> _About this exercise_: Below are records to transcribe in full and unchanged; omit every picture.

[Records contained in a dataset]
__________

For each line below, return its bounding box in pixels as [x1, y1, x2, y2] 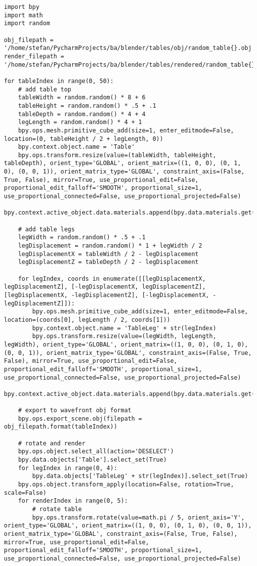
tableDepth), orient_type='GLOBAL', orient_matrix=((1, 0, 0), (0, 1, [4, 160, 241, 167]
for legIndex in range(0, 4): [18, 464, 118, 472]
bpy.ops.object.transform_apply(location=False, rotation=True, [18, 481, 234, 488]
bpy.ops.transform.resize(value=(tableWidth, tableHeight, [18, 151, 216, 159]
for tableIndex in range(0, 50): [4, 77, 114, 85]
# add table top [18, 86, 72, 93]
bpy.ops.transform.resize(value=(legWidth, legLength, [32, 333, 216, 340]
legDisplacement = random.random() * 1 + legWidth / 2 [18, 242, 202, 250]

__________

> _Answer space_:
For each line below, return its bounding box in pixels as [x1, y1, x2, y2] 
tableDepth), orient_type='GLOBAL', orient_matrix=((1, 0, 0), (0, 1, [4, 160, 241, 167]
for legIndex in range(0, 4): [18, 464, 118, 472]
bpy.ops.object.transform_apply(location=False, rotation=True, [18, 481, 234, 488]
bpy.ops.transform.resize(value=(tableWidth, tableHeight, [18, 151, 216, 159]
for tableIndex in range(0, 50): [4, 77, 114, 85]
# add table top [18, 86, 72, 93]
bpy.ops.transform.resize(value=(legWidth, legLength, [32, 333, 216, 340]
legDisplacement = random.random() * 1 + legWidth / 2 [18, 242, 202, 250]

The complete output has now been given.